Benchmarking withstream...

Name                 ips        average  deviation         median         99th %
chunk          586726.39     0.00170 ms  ±1225.64%     0.00145 ms     0.00350 ms
withstream         17.50       57.15 ms    ±14.33%       54.27 ms       81.87 ms
overflow           15.71       63.64 ms    ±16.49%       61.00 ms       94.93 ms

Comparison:
chunk          586726.39
withstream         17.50 - 33528.78x slower +57.14 ms
overflow           15.71 - 37339.36x slower +63.64 ms

csokun · May 14, 2021, 12:43am

Hi @kelvinst I tried to port a method createFileFromText from azure-storage npm to my #ex_azure_storage lib. So to be honest I don’t know where the string comes from

evadne · May 14, 2021, 12:45am

Random thought here but if how UTF-8 uses a variable number of bytes bothers you or causes issues, you could use UTF-32 which is fixed-length!

Alternatively you might have to implement something which is smart enough to know how many bytes each grapheme requires. You might want to check out elixir/unicode.ex at v1.11.4 · elixir-lang/elixir · GitHub

Basically read a chunk of bytes and consume graphemes repeatedly off it (and emit chunks whenever you have one that is large enough), store the rest in the buffer and continue reading, repeat until done

csokun · May 14, 2021, 12:54am

@cmkarlsson impressive I’ve learnt something today thanks to you

kelvinst · May 14, 2021, 12:58am

I see, yeah, I was just curious cause normally big amounts of data like that come from files or uploads, that could be streamed themselves, avoiding to load the whole thing to memory.
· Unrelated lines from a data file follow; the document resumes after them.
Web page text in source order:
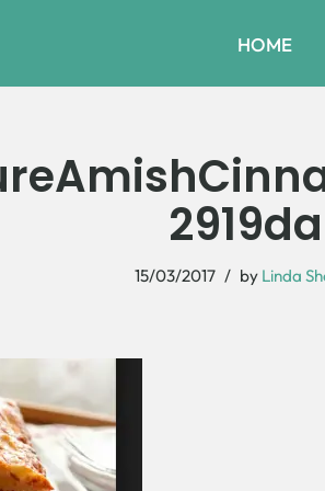
HOME
2919da
15/03/2017 by Linda
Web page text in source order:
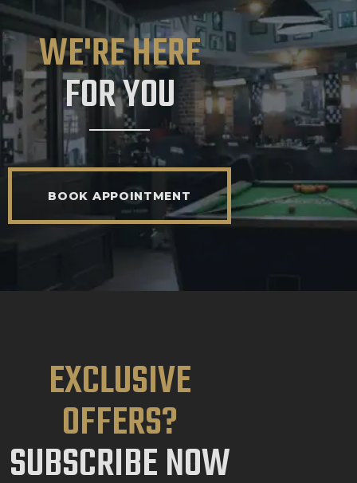
WE'RE HERE
FOR YOU
BOOK APPOINTMENT
EXCLUSIVE
OFFERS?
SUBSCRIBE NOW
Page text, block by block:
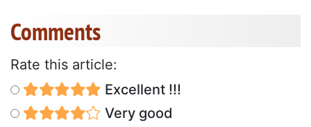
Comments
Rate this article:
Excellent !!!
Very good
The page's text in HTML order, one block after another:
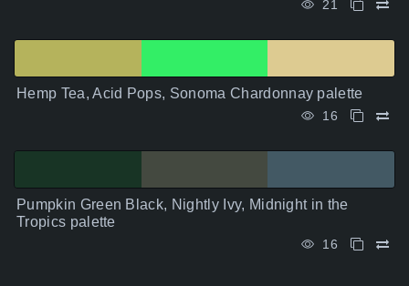
21
Hemp Tea, Acid Pops, Sonoma Chardonnay palette
16
Pumpkin Green Black, Nightly Ivy, Midnight in the
Tropics palette
16
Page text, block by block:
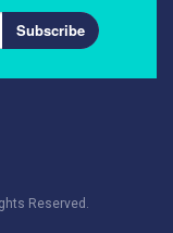
Subscribe
Reserved.
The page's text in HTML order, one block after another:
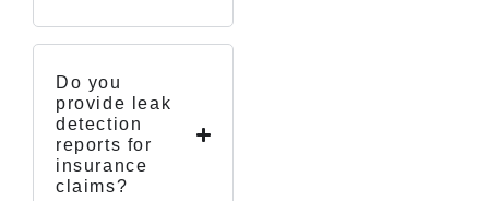
Do you
provide leak
detection
reports for
insurance
claims?
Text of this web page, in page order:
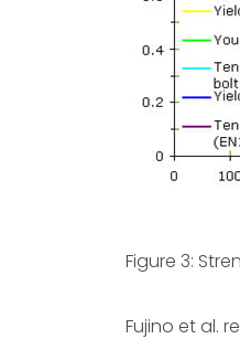
Figure 3:
Fujino et al.
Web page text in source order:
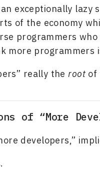
exceptionally lazy
of the economy
programmers
more programmers
really theroot of
of “More
developers,”
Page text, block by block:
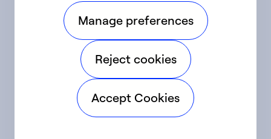
linkedIntwitter facebookyoutube
©2025 Carrier. All Rights Reserved.
Privacy Notice Terms of Use
Manage preferences
Reject cookies
Accept Cookies
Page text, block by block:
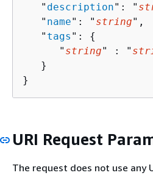
   "
description": "
   "
name": " string",
   "
tags ": {
      "
string" : "
   }
}
URI Request
The request does not use any
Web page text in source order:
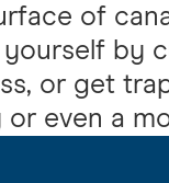
of
by
or get
or even a
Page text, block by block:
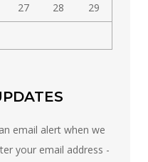
27 28 29
email alert when we
your email address -
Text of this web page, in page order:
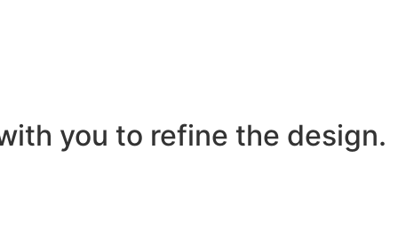
you to refine the design.
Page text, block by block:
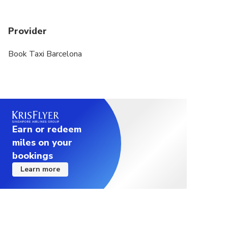
Provider
Book Taxi Barcelona
Earn or redeem
miles on your
bookings
Learn more
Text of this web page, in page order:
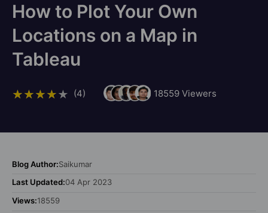
How to Plot Your Own
Locations on a Map in
Tableau
(4) 18559Viewers
Blog Author:Saikumar
Last Updated:04 Apr 2023
Views:18559

But in your case, as it’s a ported lib function that takes a loaded string, you don’t much control over that, so yeah, binary pattern matching seems like the way to go then.

John-Goff · May 14, 2021, 5:30am

Be sure to use String.graphemes/1 if there is any possibility of Unicode data in your strings, codepoints can do potentially not what you want. See here for more: String — Elixir v1.11.4

csokun · May 14, 2021, 5:38am

Thank @John-Goff I do want to support Unicode string.

Finally, with all your help I managed to put together a working code (decided to go with stream option for now) ex_azure_storage/azure_file_share.ex at fileshare_create_file · csokun/ex_azure_storage · GitHub

hauleth · May 14, 2021, 9:58am

What if I would upload file that content is not valid UTF-8? In general in this case you should not care at all about encoding of the file and use @cmkarlsson solution, but even then you do not need to construct list.

axelson · April 5, 2024, 1:36am

FYI that snippet will discard the last partial chunk if the string does not divide by chunk_size

iex(1)> for <<chunk::size(3)-binary <- "abcdefgh">> do chunk end
["abc", "def"]

(if the last partial chunk was included then it would also return "gh")

Here’s a simple recursive function that will return the last chunk (and not return any empty strings)

@doc """
Chunks a string into chunk of a given byte size (NOT unicode safe)

## Examples

    iex> chunk_string("abcdefgh", 3)
    ["abc", "def", "gh"]

    iex> chunk_string("abcdef", 3)
    ["abc", "def"]
"""
def chunk_string(string, chunk_size) when chunk_size > 0 do
  case string do
    <<chunk::size(chunk_size)-binary, rest::binary>> ->
      [chunk | chunk_string(rest, chunk_size)]

    "" ->
      []

    rest ->
      [rest]
  end
end

bdarla · April 5, 2024, 6:13am

A relevant library that came to my attention recently is text_chunker_ex by Revelry (thanks to @hugobarauna for sharing this in Elixir Radar 420).

The aim of the library is to split text to be fed to AI models. As I understood, it mimics some functionality of the LangChain. I have not used it (yet), but seems interesting!